My LO (21 months) has recently become overwhelmed when dropping at daycare. He has total meltdown. Any positive parenting/playful parenting suggestions? I feel terrible about leaving him. He always calms down in 1-2 minutes after leaving him but it is awful!!


----------



## Xerxella (Feb 6, 2008)

Since you mentioned playful parenting, the next time you guys play, have him "drop you off at work." And, then you sit somewhere and kick up a playful big fuss while he gets to go off and have fun and play. "Cry" and say, "Why do you get to go off and have fun and I have to go to work?" Say, "But, I miss you when you're gone!" The bigger play tantrum fuss you make the funnier kids think it is. You can even fall at his feet and beg him to let you stay at daycare today, etc, etc. Then he can come pick you up and you're overjoyed to see him so you tackle and kiss him. Kids may want to play this role over and over and over again. Play as long as he's happy.

Or, you can play the game where he's the parent and you're the kid and he's dropping you off at daycare. You "scream" and cry and beg and plead and then, if you want, you can be distracted by a toy and happily playing. But, follow his lead, if he says, "no mommy, you sad", than still be sad. Overall, the more drama and silliness, the more your son will like it.

Hae you read Playful Parenting by Cohen? Great book


----------



## One_Girl (Feb 8, 2008)

How responsive are the caregivers to him? Do they come over and try to engage him in an activity or hold him during drop off or do they stay hands off and leave him to be sad? The level of engagement makes a very big difference in how children do at drop off even at this age and how comfortable you feel with the drop offs. Having a set drop off routine can really help also, whether you have a long or short drop off it helps to have a set thing you do when you are going to leave that you don't repeat. Repeating it makes young children unsure of when or if you are really going to go, it also makes it hard for the teacher to know when to step in because they take cues from the parent so they don't step in before the parent and child are ready.

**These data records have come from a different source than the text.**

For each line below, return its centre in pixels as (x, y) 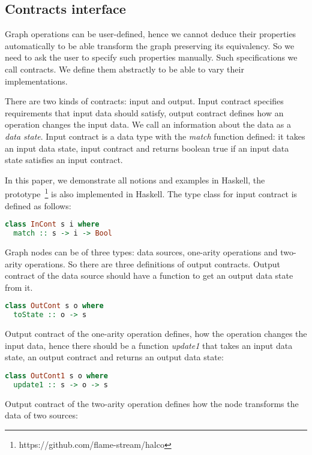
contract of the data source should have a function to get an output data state (149, 275)
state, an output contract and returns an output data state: (114, 357)
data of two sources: (41, 415)
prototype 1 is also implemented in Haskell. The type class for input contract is (151, 193)
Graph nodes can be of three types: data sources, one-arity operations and (141, 251)
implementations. (36, 81)
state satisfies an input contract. (64, 160)
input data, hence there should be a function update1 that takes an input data (149, 345)
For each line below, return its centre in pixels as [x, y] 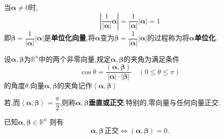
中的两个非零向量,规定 [75, 59]
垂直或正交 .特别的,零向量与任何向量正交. [154, 102]
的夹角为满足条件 [151, 59]
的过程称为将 [168, 38]
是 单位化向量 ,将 [69, 38]
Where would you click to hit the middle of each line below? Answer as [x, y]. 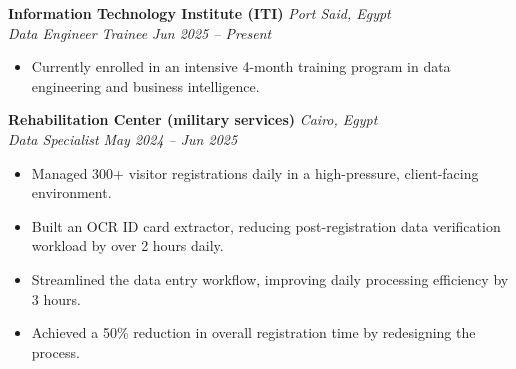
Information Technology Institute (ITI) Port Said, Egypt [199, 13]
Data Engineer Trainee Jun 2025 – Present [140, 32]
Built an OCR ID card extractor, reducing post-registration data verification [266, 225]
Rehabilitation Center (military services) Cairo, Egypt [193, 119]
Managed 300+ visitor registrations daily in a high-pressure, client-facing [255, 172]
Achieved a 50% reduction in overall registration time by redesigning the [253, 332]
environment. [71, 192]
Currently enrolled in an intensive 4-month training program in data [241, 66]
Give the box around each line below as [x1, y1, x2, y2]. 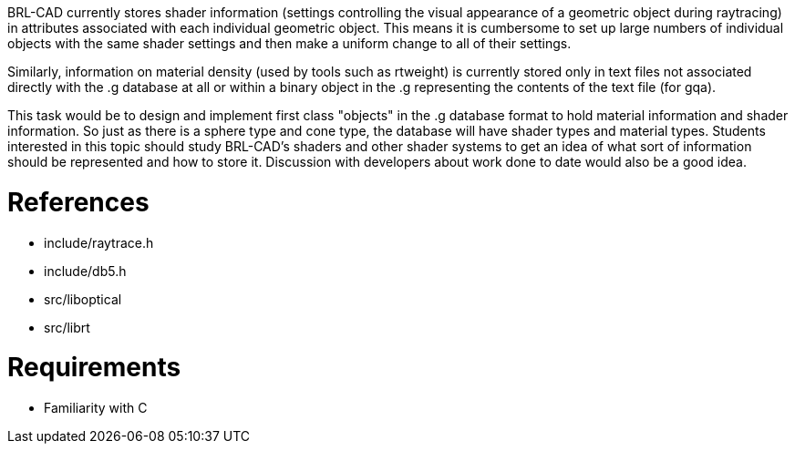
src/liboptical [44, 291, 122, 307]
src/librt [44, 319, 90, 335]
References [7, 186, 150, 218]
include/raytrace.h [44, 234, 154, 251]
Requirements [7, 352, 181, 384]
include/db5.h [44, 262, 127, 279]
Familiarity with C [44, 400, 148, 415]
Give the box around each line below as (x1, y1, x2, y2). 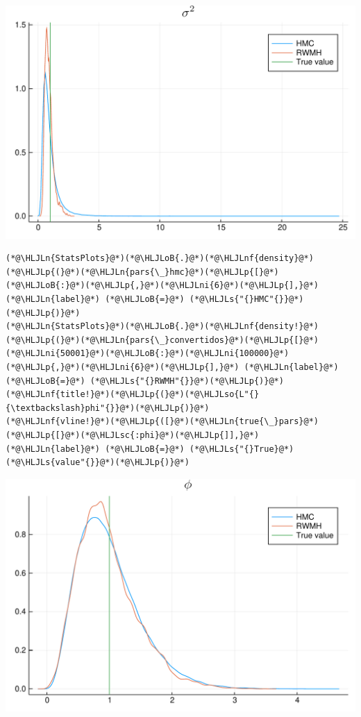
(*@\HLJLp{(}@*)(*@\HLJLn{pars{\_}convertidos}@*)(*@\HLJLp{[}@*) (6, 335, 319, 345)
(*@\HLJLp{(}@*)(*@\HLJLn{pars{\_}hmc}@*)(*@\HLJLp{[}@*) (6, 267, 279, 277)
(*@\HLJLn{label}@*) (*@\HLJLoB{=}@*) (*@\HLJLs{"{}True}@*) (6, 444, 294, 454)
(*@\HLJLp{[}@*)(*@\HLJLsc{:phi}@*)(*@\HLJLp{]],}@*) (6, 430, 260, 440)
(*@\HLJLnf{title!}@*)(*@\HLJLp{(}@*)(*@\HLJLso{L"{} (6, 389, 260, 400)
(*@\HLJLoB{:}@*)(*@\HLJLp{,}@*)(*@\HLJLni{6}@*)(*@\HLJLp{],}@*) (6, 280, 319, 291)
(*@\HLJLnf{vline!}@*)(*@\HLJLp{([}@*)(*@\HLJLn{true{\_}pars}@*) (6, 416, 319, 427)
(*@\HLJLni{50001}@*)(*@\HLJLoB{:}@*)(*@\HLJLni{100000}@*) (6, 348, 289, 359)
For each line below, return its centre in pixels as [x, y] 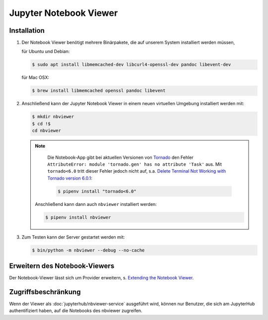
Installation [27, 31]
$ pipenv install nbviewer [78, 217]
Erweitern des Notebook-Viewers [62, 266]
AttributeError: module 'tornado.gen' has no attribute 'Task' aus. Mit [134, 164]
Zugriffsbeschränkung [45, 292]
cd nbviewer [47, 131]
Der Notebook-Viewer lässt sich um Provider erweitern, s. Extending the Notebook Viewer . [101, 278]
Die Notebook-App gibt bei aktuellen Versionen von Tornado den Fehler [120, 157]
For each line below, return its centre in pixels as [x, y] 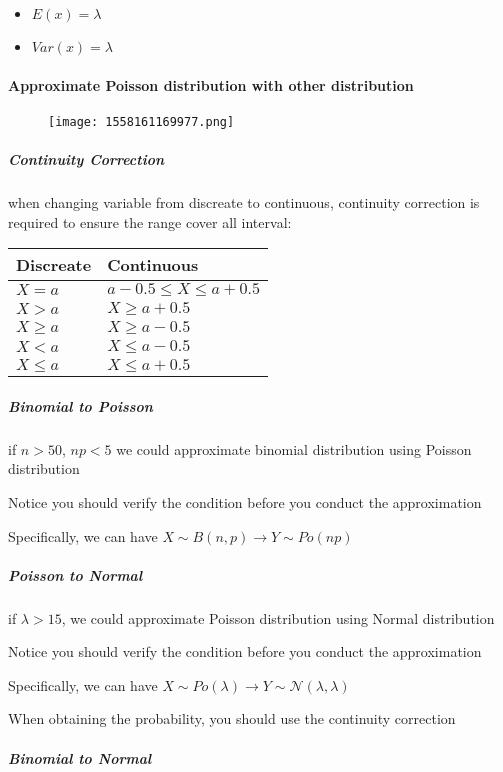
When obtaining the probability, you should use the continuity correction [232, 718]
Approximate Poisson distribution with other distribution [211, 84]
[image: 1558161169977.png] [141, 121]
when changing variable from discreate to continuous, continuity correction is [244, 202]
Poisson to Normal [75, 574]
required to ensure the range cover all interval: [150, 221]
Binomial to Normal [80, 757]
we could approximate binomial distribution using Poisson [294, 448]
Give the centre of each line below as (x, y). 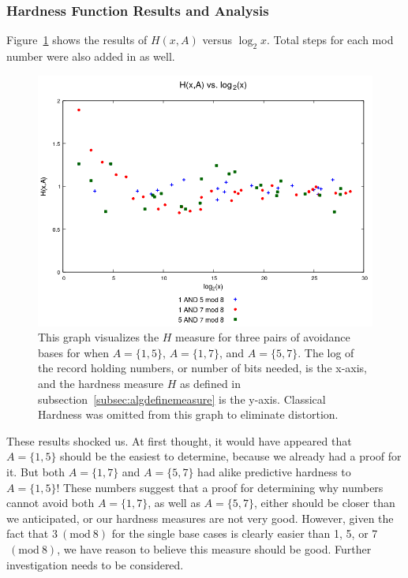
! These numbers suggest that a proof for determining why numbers (220, 487)
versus (217, 40)
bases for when (74, 352)
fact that (28, 533)
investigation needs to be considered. (95, 564)
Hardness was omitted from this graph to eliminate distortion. (188, 414)
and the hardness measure (101, 383)
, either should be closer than (324, 503)
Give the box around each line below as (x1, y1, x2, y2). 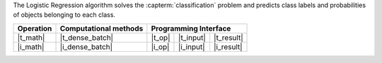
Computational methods (59, 23, 144, 33)
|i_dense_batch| (59, 42, 113, 52)
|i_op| (151, 42, 170, 52)
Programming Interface (151, 23, 231, 33)
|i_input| (178, 42, 205, 52)
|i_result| (213, 42, 243, 52)
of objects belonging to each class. (13, 10, 116, 19)
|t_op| (151, 32, 170, 42)
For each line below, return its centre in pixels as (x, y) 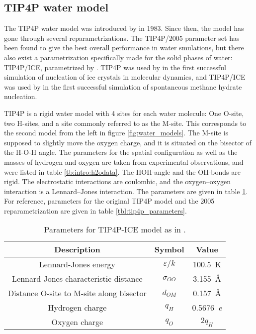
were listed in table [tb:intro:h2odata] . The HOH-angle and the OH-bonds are (122, 171)
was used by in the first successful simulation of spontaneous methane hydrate (123, 86)
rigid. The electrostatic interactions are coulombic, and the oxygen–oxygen (118, 181)
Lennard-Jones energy (77, 264)
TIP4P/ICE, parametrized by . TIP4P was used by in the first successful (115, 67)
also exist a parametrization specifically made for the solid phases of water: (118, 57)
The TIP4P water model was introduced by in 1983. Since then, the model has (124, 28)
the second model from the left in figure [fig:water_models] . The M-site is (116, 133)
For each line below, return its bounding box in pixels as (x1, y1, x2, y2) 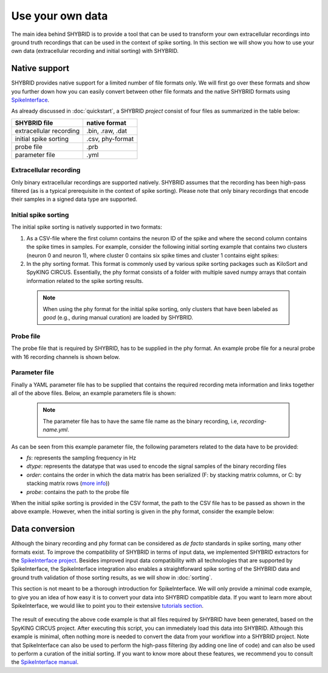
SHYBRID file (15, 119, 53, 127)
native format (86, 119, 127, 127)
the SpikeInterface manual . (11, 658, 79, 666)
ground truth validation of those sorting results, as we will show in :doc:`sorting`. (11, 574, 213, 581)
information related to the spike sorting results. (26, 277, 144, 284)
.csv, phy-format (86, 134, 134, 143)
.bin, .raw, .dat (86, 127, 128, 135)
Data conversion (11, 524, 75, 534)
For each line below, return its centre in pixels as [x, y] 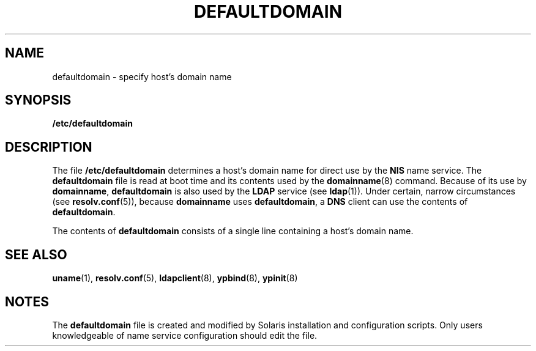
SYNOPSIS [38, 100]
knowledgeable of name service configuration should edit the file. [185, 335]
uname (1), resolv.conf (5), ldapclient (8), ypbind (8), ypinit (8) [175, 278]
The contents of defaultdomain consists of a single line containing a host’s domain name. [233, 231]
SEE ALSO [36, 254]
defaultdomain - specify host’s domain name [142, 76]
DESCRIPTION [49, 147]
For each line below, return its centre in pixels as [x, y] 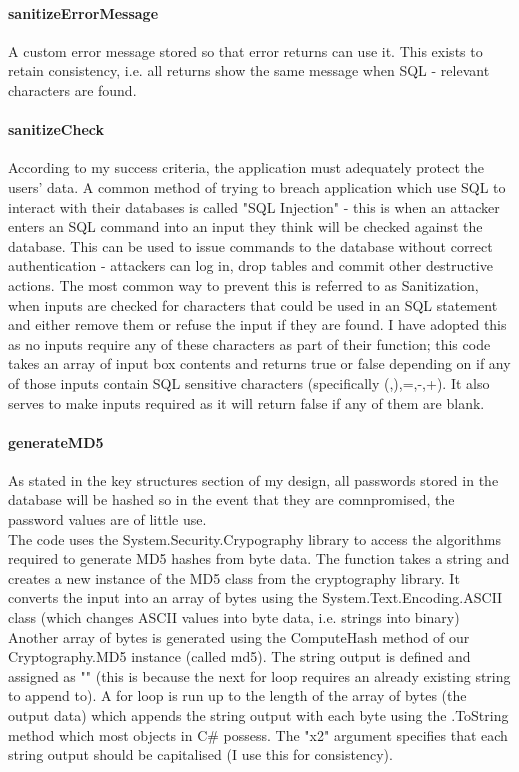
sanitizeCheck [56, 129]
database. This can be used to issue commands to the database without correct [250, 245]
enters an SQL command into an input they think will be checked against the [245, 226]
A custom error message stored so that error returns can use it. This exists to [245, 50]
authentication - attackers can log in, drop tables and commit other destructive [250, 265]
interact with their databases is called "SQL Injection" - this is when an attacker [254, 206]
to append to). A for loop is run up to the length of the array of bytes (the [237, 695]
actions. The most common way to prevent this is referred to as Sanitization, [243, 284]
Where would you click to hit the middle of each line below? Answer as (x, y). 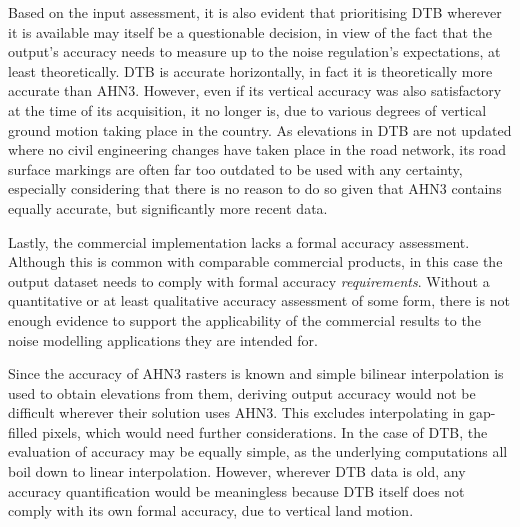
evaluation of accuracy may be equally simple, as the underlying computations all (258, 451)
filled (23, 431)
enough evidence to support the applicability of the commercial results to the (244, 319)
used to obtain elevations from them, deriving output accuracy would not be (242, 392)
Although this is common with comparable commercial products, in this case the (255, 261)
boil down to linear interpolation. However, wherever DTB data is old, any (237, 471)
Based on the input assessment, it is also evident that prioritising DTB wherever (255, 12)
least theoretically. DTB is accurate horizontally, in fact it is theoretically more (250, 70)
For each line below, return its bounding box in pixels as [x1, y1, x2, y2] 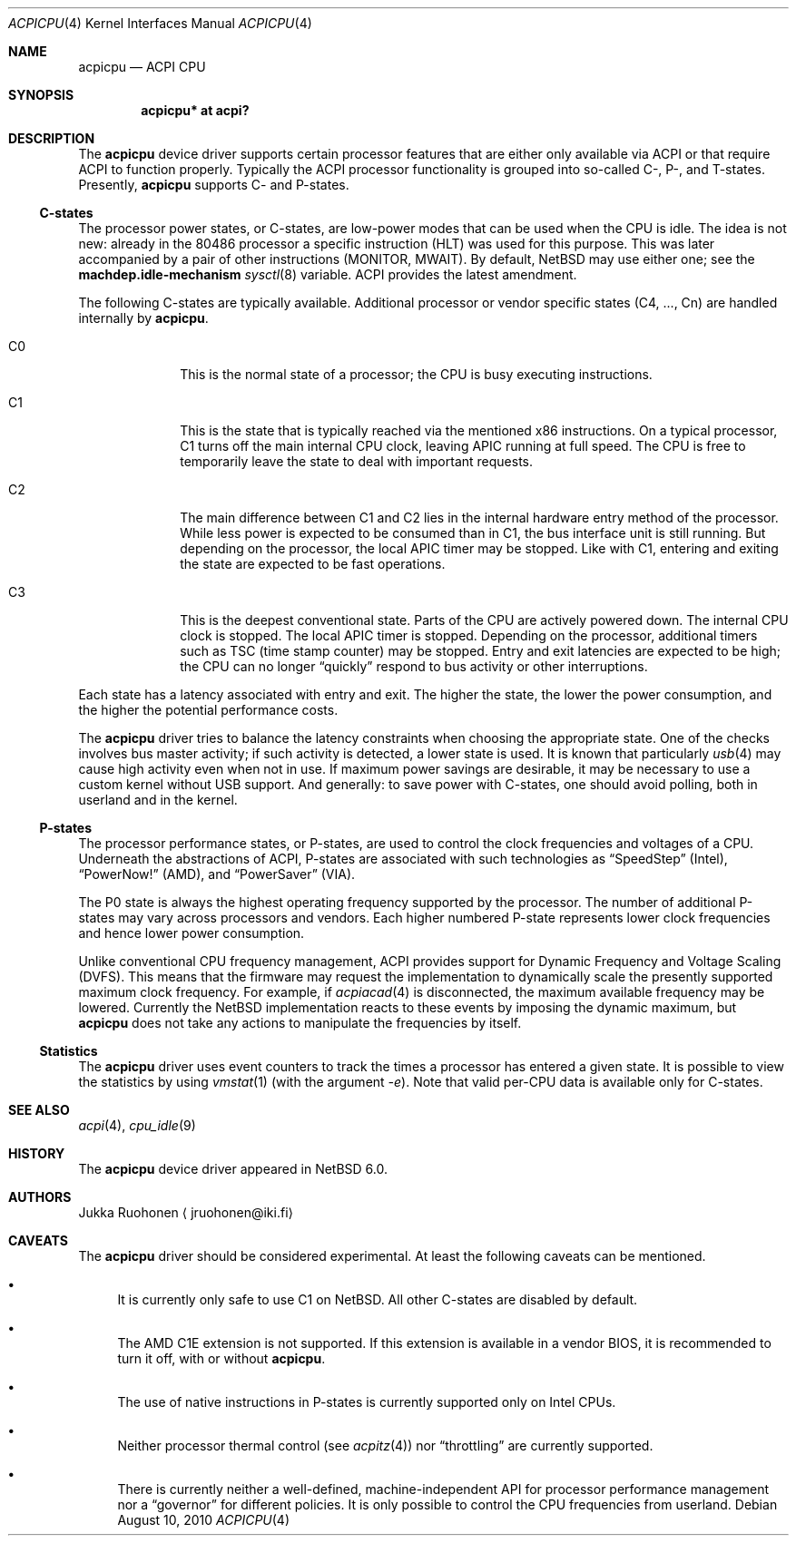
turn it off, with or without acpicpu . [117, 1351, 326, 1366]
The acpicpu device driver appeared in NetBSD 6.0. [78, 1161, 388, 1177]
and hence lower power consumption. [78, 925, 305, 941]
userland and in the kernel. [78, 792, 238, 807]
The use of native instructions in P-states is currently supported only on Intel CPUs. [117, 1394, 616, 1410]
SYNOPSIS [8, 87, 74, 103]
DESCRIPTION [8, 131, 95, 146]
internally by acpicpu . [78, 310, 209, 326]
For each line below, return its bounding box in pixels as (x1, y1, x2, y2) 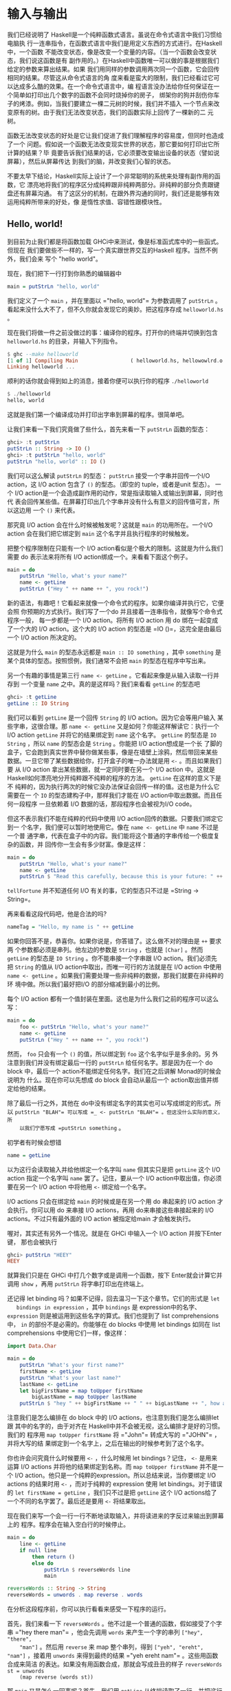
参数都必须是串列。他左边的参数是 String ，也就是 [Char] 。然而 (20, 946, 203, 954)
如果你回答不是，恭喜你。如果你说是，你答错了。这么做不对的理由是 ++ (7, 937, 208, 945)
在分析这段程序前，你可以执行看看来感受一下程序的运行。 (7, 1605, 170, 1613)
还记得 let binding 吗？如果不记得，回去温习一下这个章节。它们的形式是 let (7, 1294, 220, 1303)
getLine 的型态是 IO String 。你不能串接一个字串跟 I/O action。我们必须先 (7, 954, 218, 962)
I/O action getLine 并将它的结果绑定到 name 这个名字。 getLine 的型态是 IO (7, 731, 217, 739)
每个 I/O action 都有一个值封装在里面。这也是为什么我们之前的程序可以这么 (7, 995, 219, 1003)
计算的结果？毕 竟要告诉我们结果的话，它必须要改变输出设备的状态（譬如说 (7, 148, 220, 157)
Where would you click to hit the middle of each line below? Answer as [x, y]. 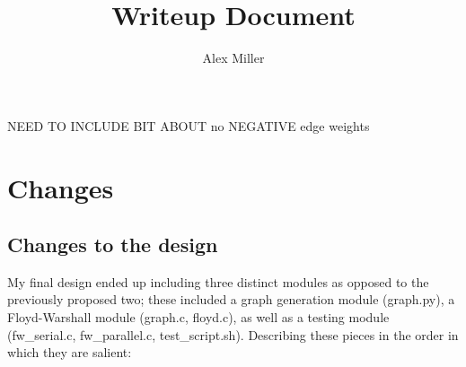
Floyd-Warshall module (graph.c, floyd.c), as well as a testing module [198, 317]
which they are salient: [70, 352]
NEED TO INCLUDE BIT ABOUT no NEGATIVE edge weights [189, 125]
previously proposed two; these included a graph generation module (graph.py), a [231, 299]
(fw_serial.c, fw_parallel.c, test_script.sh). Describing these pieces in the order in [233, 334]
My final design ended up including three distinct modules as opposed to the [218, 281]
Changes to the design [113, 245]
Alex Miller [233, 58]
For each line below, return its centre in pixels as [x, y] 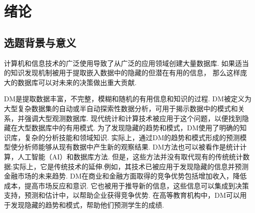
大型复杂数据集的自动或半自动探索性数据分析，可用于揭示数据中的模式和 [121, 108]
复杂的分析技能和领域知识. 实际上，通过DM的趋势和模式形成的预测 [132, 137]
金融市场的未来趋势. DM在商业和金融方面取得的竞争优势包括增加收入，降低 [126, 176]
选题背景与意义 [40, 42]
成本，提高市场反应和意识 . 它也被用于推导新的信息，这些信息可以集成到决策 [127, 185]
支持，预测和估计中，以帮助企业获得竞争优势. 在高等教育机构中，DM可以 [122, 195]
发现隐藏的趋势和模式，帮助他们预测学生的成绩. [87, 204]
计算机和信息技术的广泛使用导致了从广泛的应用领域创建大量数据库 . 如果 [120, 63]
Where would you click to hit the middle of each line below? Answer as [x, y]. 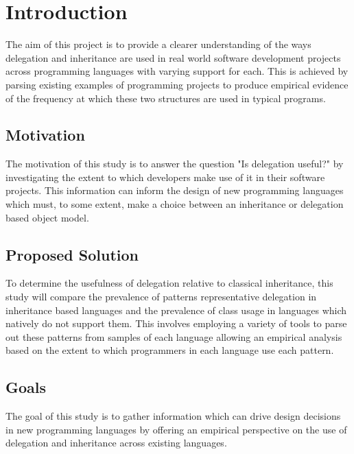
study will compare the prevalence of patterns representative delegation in [161, 297]
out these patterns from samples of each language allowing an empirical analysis [174, 336]
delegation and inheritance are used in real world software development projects [173, 57]
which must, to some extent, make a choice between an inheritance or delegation [175, 204]
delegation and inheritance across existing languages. [116, 443]
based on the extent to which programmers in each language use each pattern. [170, 350]
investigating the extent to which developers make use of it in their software [165, 177]
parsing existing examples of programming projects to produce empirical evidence [177, 84]
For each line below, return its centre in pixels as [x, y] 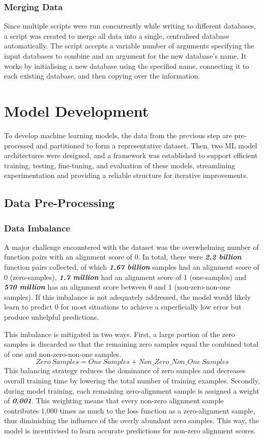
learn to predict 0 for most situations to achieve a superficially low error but [123, 307]
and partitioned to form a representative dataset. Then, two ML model [146, 145]
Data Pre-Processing [60, 203]
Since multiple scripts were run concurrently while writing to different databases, [130, 26]
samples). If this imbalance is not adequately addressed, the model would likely [128, 296]
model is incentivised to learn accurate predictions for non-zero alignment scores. [130, 430]
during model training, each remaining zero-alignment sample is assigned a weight [132, 390]
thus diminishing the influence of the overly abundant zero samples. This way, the [131, 420]
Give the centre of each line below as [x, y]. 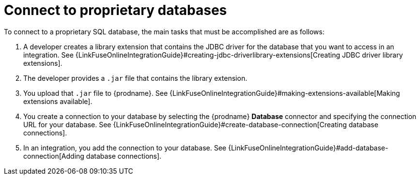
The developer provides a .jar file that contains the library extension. [135, 78]
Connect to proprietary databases [116, 10]
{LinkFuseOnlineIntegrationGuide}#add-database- [308, 148]
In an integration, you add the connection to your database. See [125, 148]
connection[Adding [54, 156]
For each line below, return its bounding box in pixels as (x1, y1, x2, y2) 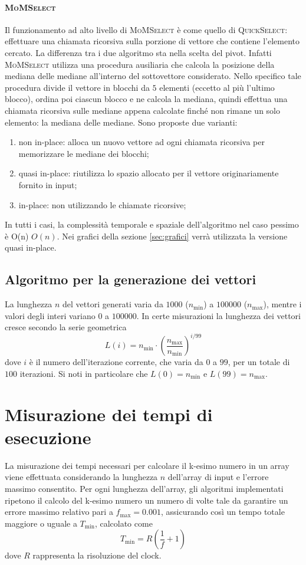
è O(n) (5, 229, 29, 242)
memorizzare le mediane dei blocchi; (18, 147, 149, 159)
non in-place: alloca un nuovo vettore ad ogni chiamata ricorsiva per (18, 136, 265, 148)
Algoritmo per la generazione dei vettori (5, 270, 256, 288)
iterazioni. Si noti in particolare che (19, 367, 148, 379)
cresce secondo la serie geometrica (5, 321, 127, 333)
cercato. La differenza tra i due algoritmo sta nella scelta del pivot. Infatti (5, 46, 272, 58)
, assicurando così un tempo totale (161, 505, 285, 518)

With my daughter I used to cuddle her for a few minutes before going then when I was going to go I would tell her I was going and give her a little hug, a big hug, and a goodbye kiss. In the classroom I work in some kids need to be passed off straight from the parents arms to a teachers arms, some parents give their child a book to hand to one of us, some kids like to give us their card, some kids want to pop some bubbles or get their favorite toy, and some like to wave out the window. I suggest working with your child's teacher to find a routine. If they aren't attempting to engage your child when you are about to go I think you need to either address that or find a new center.


----------



## LynnS6 (Mar 30, 2005)

Quote:


> Originally Posted by *One_Girl*
> 
> How responsive are the caregivers to him? Do they come over and try to engage him in an activity or hold him during drop off or do they stay hands off and leave him to be sad? The level of engagement makes a very big difference in how children do at drop off even at this age and how comfortable you feel with the drop offs. Having a set drop off routine can really help also, whether you have a long or short drop off it helps to have a set thing you do when you are going to leave that you don't repeat. Repeating it makes young children unsure of when or if you are really going to go, it also makes it hard for the teacher to know when to step in because they take cues from the parent so they don't step in before the parent and child are ready.
> 
> With my daughter I used to cuddle her for a few minutes before going then when I was going to go I would tell her I was going and give her a little hug, a big hug, and a goodbye kiss. In the classroom I work in some kids need to be passed off straight from the parents arms to a teachers arms, some parents give their child a book to hand to one of us, some kids like to give us their card, some kids want to pop some bubbles or get their favorite toy, and some like to wave out the window. I suggest working with your child's teacher to find a routine. If they aren't attempting to engage your child when you are about to go I think you need to either address that or find a new center.


All excellent ideas. When ds first started at daycare, I assumed that since he's kind of shy, he'd prefer to have me help him get set up with an activity. Nope, he did best when handed over directly to a teacher. What that meant though, was that we needed to arrive at an 'off' time. Most of the kids arrived at 9 am, so we had to get there at 8:45 so the teachers wouldn't be overwhelmed with kids arriving and they had time to get him settled.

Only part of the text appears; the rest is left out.